The thermoregulatory centre in the hypothalamus detects changes in core temperature. The thermoregulatory centre regulates the body’s temperature by altering the level of sympathetic outflow to the cutaneous vessels.

In high core temperatures:

  • Sympathetic innervation is decreased, reducing the vasomotor tone in the AVAs.
  • More blood flows through the AVAs and reaches the superficial venous plexus (near the skin’s surface). This increases heat loss and reduces core temperature.

In low core temperatures:

  • Sympathetic innervation is increased, increasing the vasomotor tone in the AVAs.
  • Less blood flows to the apical skin (of nose, lips, ears, hands and feet). This reduces heat loss and increases the core temperature.
Arteriovenous anastamoses involved in the cutaneous circulation of apical skin

Figure 1: Arteriovenous anastomoses (circled) near the dermal-epidermal border of apical skin


Clinical Relevance- Heatstroke

Heatstroke is a life-threatening illness characterised by a core body temperature above 40° C. It occurs due to the failure of the skin’s thermoregulatory system and can be caused by various factors such as dehydration.

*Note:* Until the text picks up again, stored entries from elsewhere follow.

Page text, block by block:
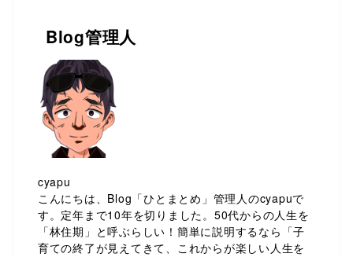
Blog管理人
cyapu
こんにちは、Blog「ひとまとめ」管理人のcyapuで
す。定年まで10年を切りました。50代からの人生を
「林住期」と呼ぶらしい！簡単に説明するなら「子
育ての終了が見えてきて、これからが楽しい人生を
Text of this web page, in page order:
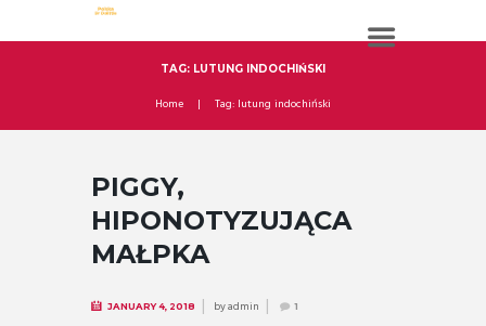
TAG: LUTUNG INDOCHIŃSKI
Home Tag: lutung indochiński
PIGGY,
HIPONOTYZUJĄCA
MAŁPKA
JANUARY 4, 2018 byadmin 1
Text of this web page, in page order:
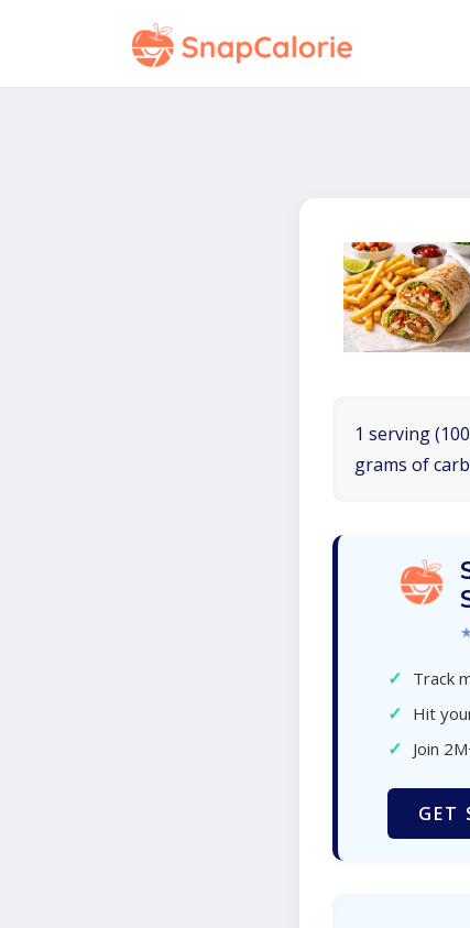
1 serving
grams of
✓ Track
✓ Hit
✓ Join
GET
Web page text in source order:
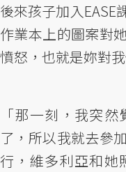
後來孩子加入
作業本上的圖案對
憤怒，也就是妳對我
「那一刻，我突
了，所以我就去參
行，維多利亞和她
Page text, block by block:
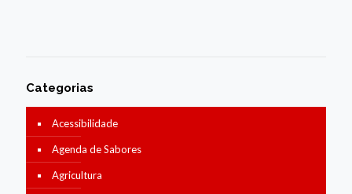
Categorias
Acessibilidade
Agenda de Sabores
Agricultura
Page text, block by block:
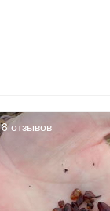
8 отзывов
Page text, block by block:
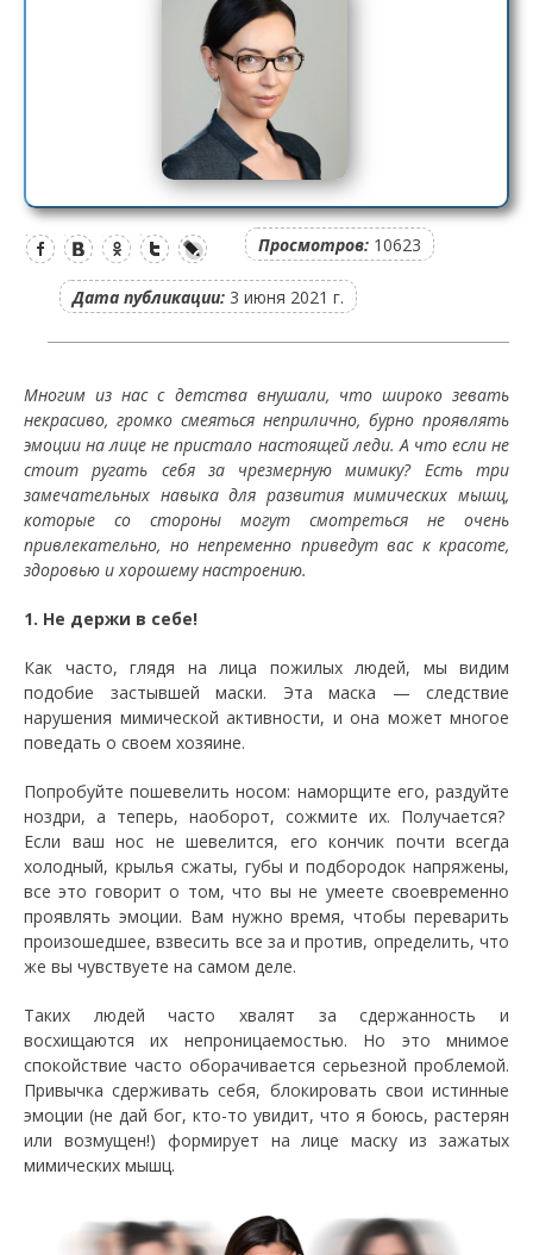
Просмотров: 10623
Дата публикации: 3 июня 2021 г.
Многим из нас с детства внушали, что широко зевать
некрасиво, громко смеяться неприлично, бурно проявлять
эмоции на лице не пристало настоящей леди. А что если не
стоит ругать себя за чрезмерную мимику? Есть три
замечательных навыка для развития мимических мышц,
которые со стороны могут смотреться не очень
привлекательно, но непременно приведут вас к красоте,
здоровью и хорошему настроению.
1. Не держи в себе!
Как часто, глядя на лица пожилых людей, мы видим
подобие застывшей маски. Эта маска — следствие
нарушения мимической активности, и она может многое
поведать о своем хозяине.
Попробуйте пошевелить носом: наморщите его, раздуйте
ноздри, а теперь, наоборот, сожмите их. Получается?
Если ваш нос не шевелится, его кончик почти всегда
холодный, крылья сжаты, губы и подбородок напряжены,
все это говорит о том, что вы не умеете своевременно
проявлять эмоции. Вам нужно время, чтобы переварить
произошедшее, взвесить все за и против, определить, что
же вы чувствуете на самом деле.
Таких людей часто хвалят за сдержанность и
восхищаются их непроницаемостью. Но это мнимое
спокойствие часто оборачивается серьезной проблемой.
Привычка сдерживать себя, блокировать свои истинные
эмоции (не дай бог, кто-то увидит, что я боюсь, растерян
или возмущен!) формирует на лице маску из зажатых
мимических мышц.
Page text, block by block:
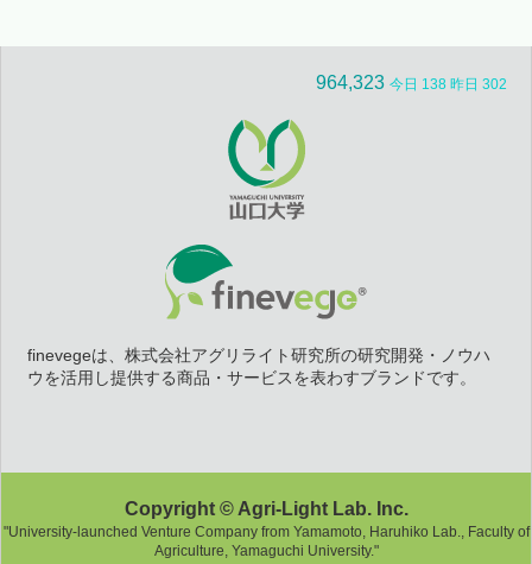
964,323 今日 138 昨日 302
finevegeは、株式会社アグリライト研究所の研究開発・ノウハ
ウを活用し提供する商品・サービスを表わすブランドです。
Copyright © Agri-Light Lab. Inc.
"University-launched Venture Company from Yamamoto, Haruhiko Lab., Faculty of
Agriculture, Yamaguchi University."
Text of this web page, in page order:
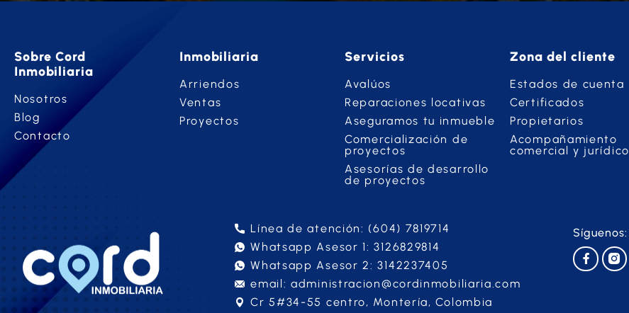
Sobre Cord
Inmobiliaria
Nosotros
Blog
Contacto
Inmobiliaria
Arriendos
Ventas
Proyectos
Servicios
Avalúos
Reparaciones locativas
Aseguramos tu inmueble
Comercialización de
proyectos
Asesorías de desarrollo
de proyectos
Zona del cliente
Estados de cuenta
Certificados
Propietarios
Acompañamiento
comercial y jurídico
Línea de atención: (604) 7819714
Whatsapp Asesor 1: 3126829814
Whatsapp Asesor 2: 3142237405
email: administracion@cordinmobiliaria.com
Cr 5#34-55 centro, Montería, Colombia
Síguenos:
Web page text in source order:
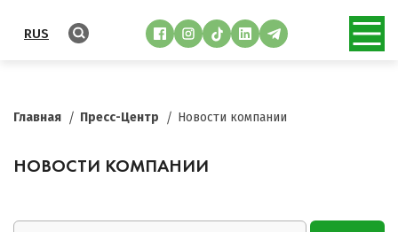
RUS
Главная Пресс-Центр Новости компании
НОВОСТИ КОМПАНИИ
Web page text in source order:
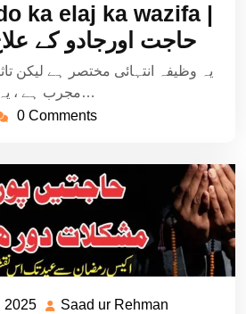
2025
Rehman
ka elaj ka wazifa |
حاجت اورجادو کے
یہ وظیفہ انتہائی مختصر ہے لیکن
مجرب ہے ، یہ…
0 Comments
2025 MarchSaad ur Rehman
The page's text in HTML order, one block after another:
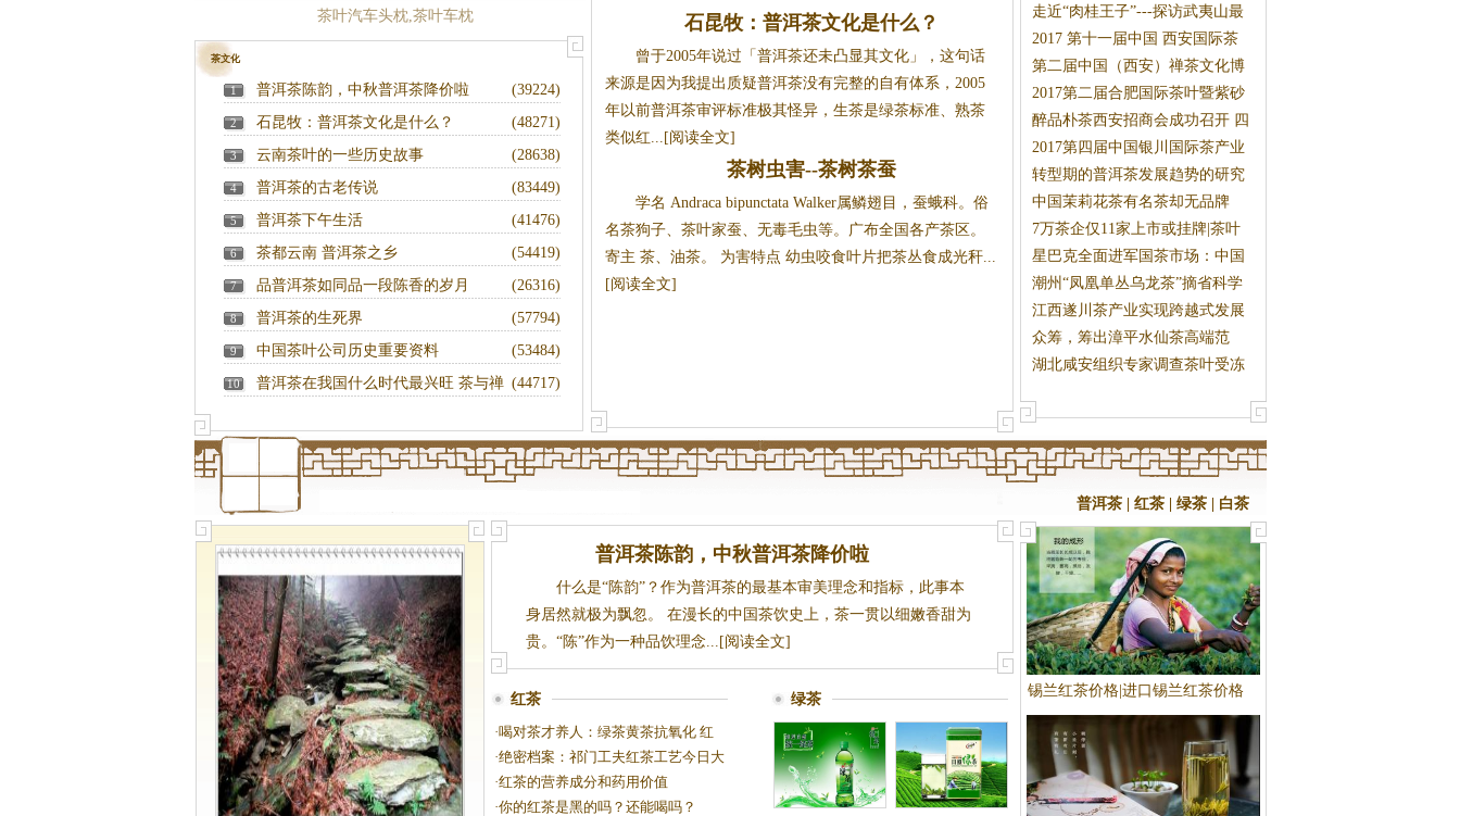
普洱到佛海普洱茶交易中心的一次转移（2）
茶文化
1 (39224)
普洱茶陈韵，中秋普洱茶降价啦
2 (48271)
石昆牧：普洱茶文化是什么？
3 (28638)
云南茶叶的一些历史故事
4 (83449)
普洱茶的古老传说
5 (41476)
普洱茶下午生活
6 (54419)
茶都云南 普洱茶之乡
7 (26316)
品普洱茶如同品一段陈香的岁月
8 (57794)
普洱茶的生死界
9 (53484)
中国茶叶公司历史重要资料
10 (44717)
普洱茶在我国什么时代最兴旺 茶与禅
石昆牧：普洱茶文化是什么？
曾于2005年说过「普洱茶还未凸显其文化」，这句话
来源是因为我提出质疑普洱茶没有完整的自有体系，2005
年以前普洱茶审评标准极其怪异，生茶是绿茶标准、熟茶
类似红...[阅读全文]
茶树虫害--茶树茶蚕
学名 Andraca bipunctata Walker属鳞翅目，蚕蛾科。俗
名茶狗子、茶叶家蚕、无毒毛虫等。广布全国各产茶区。
寄主 茶、油茶。 为害特点 幼虫咬食叶片把茶丛食成光秆...
[阅读全文]
宠”
走近“肉桂王子”---探访武夷山最
2017 第十一届中国 西安国际茶
业博
第二届中国（西安）禅茶文化博
览会
2017第二届合肥国际茶叶暨紫砂
工艺
醉品朴茶西安招商会成功召开 四
个
2017第四届中国银川国际茶产业
博览
转型期的普洱茶发展趋势的研究
与判
中国茉莉花茶有名茶却无品牌
7万茶企仅11家上市或挂牌|茶叶
新闻
星巴克全面进军国茶市场：中国
茶该
潮州“凤凰单丛乌龙茶”摘省科学
技
江西遂川茶产业实现跨越式发展
众筹，筹出漳平水仙茶高端范
湖北咸安组织专家调查茶叶受冻
普洱茶| 红茶| 绿茶| 白茶
普洱茶陈韵，中秋普洱茶降价啦
什么是“陈韵”？作为普洱茶的最基本审美理念和指标，此事本
身居然就极为飘忽。 在漫长的中国茶饮史上，茶一贯以细嫩香甜为
贵。“陈”作为一种品饮理念...[阅读全文]
红茶
·喝对茶才养人：绿茶黄茶抗氧化 红
·绝密档案：祁门工夫红茶工艺今日大
·红茶的营养成分和药用价值
·你的红茶是黑的吗？还能喝吗？
绿茶
锡兰红茶价格|进口锡兰红茶价格
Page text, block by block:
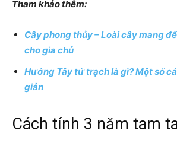
Tham khảo thêm:
Cây phong thủy – Loài cây mang
cho gia chủ
Hướng Tây tứ trạch là gì? Một số
giản
Cách tính 3 năm tam
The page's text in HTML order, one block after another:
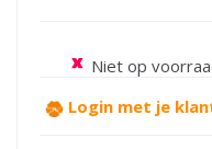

Normally, the body generates heat from metabolism and the environment, and this heat must be dissipated to maintain a normal core temperature. This occurs through cutaneous vasodilatation and increased blood flow, resulting in the evaporation of sweat. If the body is dehydrated, this mechanism becomes overwhelmed, causing the body’s core temperature to rise.

Dehydration impairs the cardiovascular response to heat, resulting in an insufficient increase in cardiac output. As a result, less sweat is produced, and the body’s core temperature rises. This causes symptoms including fatigue, reduced consciousness and delirium.

Management includes immediate cooling and replacing fluids and electrolytes. Untreated heatstroke can result in other systemic effects such as arrhythmias and hepatic failure.